Directions for this task: Among the entries below, please show each line that carries the word "Process".

Task inputs:
---

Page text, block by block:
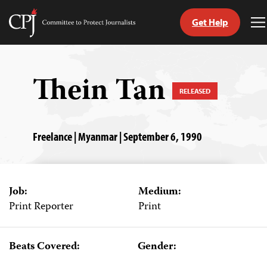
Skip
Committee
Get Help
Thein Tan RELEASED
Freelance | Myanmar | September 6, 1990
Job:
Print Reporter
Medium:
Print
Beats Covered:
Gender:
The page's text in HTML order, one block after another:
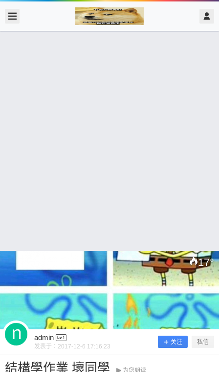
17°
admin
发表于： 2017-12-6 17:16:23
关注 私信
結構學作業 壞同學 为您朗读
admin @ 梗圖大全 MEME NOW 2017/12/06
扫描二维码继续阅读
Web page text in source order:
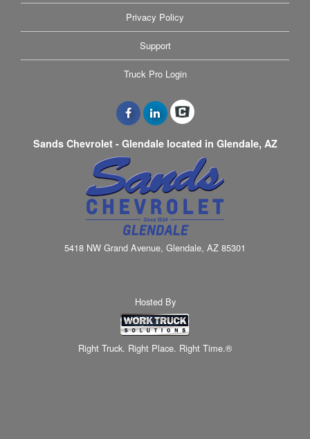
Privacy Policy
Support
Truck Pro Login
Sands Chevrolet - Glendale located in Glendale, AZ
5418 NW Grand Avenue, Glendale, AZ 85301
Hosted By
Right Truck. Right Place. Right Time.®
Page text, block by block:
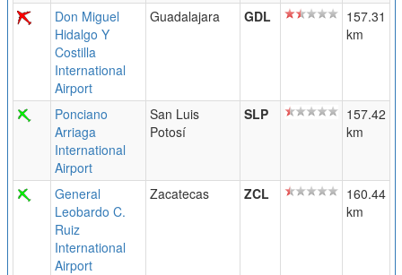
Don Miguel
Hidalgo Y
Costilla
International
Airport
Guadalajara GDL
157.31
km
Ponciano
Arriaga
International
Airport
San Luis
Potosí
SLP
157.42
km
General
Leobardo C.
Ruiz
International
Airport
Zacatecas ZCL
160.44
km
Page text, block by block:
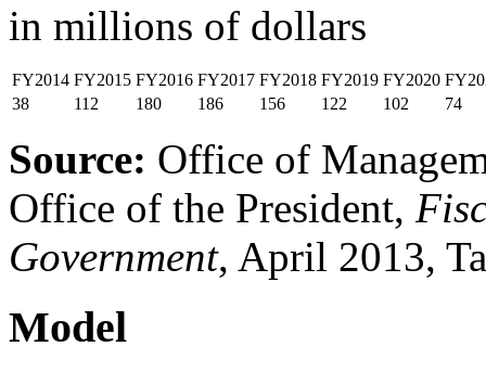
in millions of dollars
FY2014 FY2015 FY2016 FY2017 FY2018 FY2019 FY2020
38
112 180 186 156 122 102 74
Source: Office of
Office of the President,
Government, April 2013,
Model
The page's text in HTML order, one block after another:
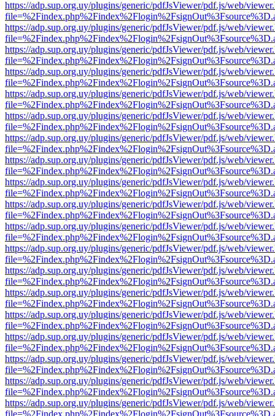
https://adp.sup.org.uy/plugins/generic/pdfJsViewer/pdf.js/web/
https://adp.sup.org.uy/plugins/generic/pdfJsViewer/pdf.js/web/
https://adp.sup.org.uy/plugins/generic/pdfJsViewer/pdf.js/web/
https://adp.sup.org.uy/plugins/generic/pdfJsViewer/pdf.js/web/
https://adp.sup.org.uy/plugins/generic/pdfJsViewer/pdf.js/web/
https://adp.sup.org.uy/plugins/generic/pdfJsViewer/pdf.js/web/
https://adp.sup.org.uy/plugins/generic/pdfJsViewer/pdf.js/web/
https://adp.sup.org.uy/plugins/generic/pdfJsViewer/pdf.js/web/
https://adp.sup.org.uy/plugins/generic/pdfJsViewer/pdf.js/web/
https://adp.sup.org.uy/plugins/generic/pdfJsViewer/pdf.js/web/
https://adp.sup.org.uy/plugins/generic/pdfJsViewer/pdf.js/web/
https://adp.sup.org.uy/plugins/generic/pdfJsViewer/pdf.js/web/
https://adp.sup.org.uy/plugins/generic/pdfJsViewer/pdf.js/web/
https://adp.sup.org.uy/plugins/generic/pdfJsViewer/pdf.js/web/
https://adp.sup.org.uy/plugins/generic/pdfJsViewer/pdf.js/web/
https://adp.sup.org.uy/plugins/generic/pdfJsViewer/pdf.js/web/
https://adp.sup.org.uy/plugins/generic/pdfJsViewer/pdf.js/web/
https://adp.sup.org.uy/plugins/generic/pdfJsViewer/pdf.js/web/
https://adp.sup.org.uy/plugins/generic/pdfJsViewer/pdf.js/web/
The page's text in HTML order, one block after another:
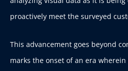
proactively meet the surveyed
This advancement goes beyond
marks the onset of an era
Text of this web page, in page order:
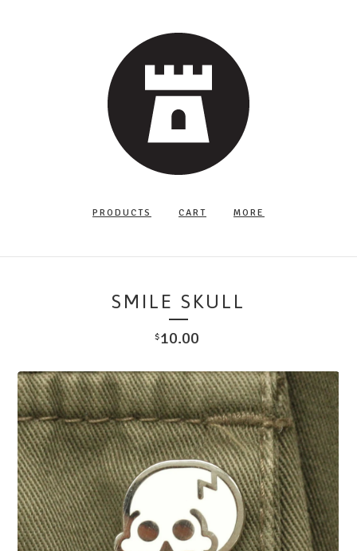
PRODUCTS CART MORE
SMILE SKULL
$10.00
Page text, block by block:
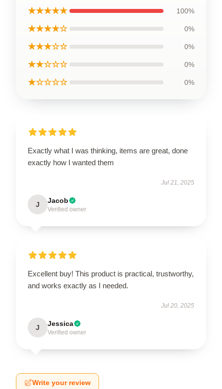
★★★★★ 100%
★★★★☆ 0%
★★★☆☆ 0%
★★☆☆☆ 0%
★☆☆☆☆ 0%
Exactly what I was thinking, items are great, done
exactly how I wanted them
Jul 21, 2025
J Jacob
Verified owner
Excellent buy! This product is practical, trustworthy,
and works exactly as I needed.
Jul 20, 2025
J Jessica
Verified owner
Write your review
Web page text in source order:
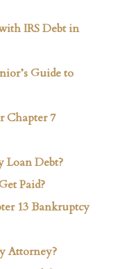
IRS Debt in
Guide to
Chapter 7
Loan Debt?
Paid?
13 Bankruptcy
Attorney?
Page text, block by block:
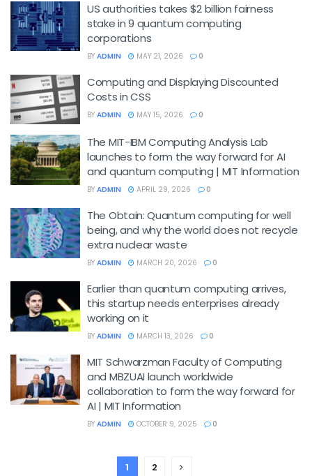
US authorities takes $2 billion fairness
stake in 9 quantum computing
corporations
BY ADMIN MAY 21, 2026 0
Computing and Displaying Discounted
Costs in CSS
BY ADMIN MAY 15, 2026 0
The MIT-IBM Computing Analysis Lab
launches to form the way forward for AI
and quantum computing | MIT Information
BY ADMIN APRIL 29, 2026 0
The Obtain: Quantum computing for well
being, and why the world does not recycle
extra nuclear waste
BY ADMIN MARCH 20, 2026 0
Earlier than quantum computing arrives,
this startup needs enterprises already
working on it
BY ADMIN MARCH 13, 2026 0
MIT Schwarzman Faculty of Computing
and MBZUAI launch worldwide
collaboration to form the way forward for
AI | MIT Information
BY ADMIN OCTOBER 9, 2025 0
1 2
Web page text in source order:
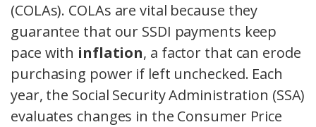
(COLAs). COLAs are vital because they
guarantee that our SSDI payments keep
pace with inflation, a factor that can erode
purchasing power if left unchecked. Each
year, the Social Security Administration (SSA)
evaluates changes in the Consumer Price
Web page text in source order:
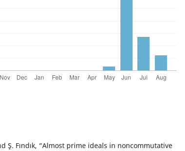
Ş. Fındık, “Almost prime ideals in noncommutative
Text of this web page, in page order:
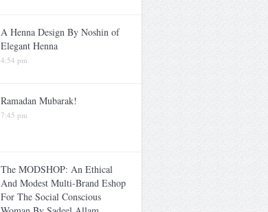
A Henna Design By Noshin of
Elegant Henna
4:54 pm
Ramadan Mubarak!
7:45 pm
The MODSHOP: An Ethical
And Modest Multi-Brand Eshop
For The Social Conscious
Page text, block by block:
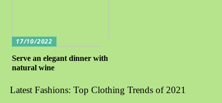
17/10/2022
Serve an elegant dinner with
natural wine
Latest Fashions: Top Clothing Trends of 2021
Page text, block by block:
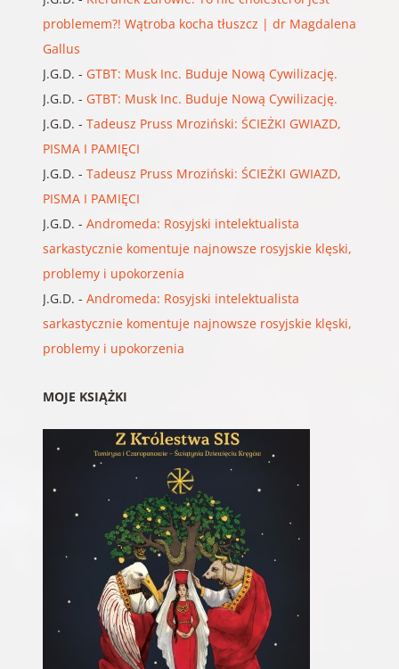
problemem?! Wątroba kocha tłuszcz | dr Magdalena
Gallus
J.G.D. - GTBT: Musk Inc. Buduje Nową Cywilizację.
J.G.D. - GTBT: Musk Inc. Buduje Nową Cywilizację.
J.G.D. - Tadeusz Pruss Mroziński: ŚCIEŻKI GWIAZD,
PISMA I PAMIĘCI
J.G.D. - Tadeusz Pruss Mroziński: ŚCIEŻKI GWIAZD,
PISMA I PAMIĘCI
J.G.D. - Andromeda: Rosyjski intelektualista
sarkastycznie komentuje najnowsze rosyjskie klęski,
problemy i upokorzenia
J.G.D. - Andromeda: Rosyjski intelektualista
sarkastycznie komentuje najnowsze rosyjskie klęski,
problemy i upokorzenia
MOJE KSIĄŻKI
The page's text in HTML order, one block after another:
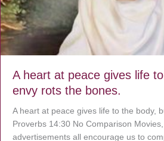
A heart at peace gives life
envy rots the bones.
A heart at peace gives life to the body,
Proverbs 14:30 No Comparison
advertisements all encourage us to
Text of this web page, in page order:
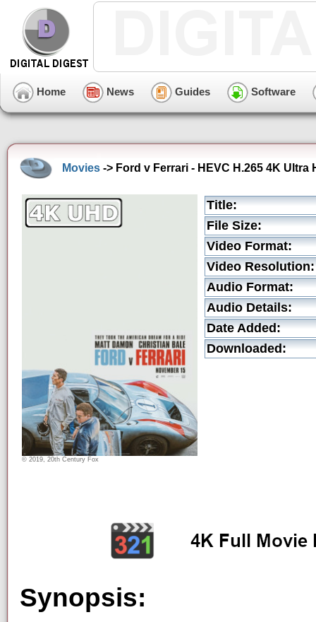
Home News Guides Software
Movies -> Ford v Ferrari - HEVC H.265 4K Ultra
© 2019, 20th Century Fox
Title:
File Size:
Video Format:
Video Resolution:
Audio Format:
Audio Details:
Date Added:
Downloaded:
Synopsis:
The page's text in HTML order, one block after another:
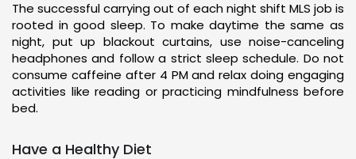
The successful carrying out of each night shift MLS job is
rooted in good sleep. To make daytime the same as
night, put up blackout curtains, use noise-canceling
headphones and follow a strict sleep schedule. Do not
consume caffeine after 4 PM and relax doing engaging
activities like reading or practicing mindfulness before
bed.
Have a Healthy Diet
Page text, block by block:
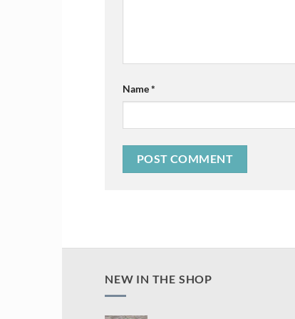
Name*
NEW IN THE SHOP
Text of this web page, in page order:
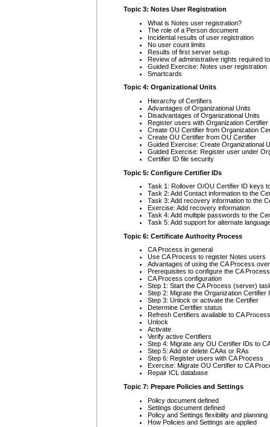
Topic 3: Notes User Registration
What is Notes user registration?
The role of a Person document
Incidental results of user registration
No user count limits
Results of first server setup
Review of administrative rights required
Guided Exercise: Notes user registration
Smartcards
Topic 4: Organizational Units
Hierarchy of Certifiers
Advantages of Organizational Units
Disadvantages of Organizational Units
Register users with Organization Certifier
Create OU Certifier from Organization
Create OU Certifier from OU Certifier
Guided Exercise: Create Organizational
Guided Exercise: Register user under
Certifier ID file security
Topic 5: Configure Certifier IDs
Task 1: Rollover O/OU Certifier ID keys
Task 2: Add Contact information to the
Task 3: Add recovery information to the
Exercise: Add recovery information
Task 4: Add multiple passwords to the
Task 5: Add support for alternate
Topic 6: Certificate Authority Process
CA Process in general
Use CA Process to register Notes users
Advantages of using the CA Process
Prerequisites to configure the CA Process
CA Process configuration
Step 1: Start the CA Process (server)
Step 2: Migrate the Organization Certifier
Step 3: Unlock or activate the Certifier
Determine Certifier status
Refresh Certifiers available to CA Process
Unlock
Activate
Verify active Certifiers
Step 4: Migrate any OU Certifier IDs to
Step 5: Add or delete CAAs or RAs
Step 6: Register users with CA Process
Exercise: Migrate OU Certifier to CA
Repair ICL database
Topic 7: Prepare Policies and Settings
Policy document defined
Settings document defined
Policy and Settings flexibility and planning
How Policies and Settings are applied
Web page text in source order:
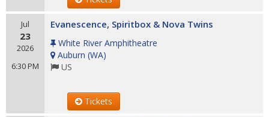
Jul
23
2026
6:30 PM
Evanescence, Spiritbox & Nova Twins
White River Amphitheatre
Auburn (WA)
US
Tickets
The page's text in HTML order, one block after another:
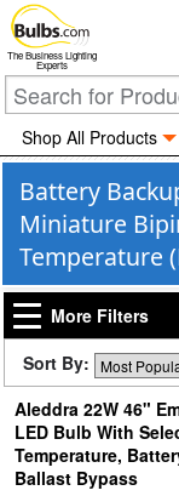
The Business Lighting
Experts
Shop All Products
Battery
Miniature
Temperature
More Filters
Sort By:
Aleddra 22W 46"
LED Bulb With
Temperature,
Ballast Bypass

---

Answer below:
Topic 6: Certificate Authority Process
CA Process in general
Use CA Process to register Notes users
Advantages of using the CA Process
Prerequisites to configure the CA Process
CA Process configuration
Step 1: Start the CA Process (server)
Refresh Certifiers available to CA Process
Step 6: Register users with CA Process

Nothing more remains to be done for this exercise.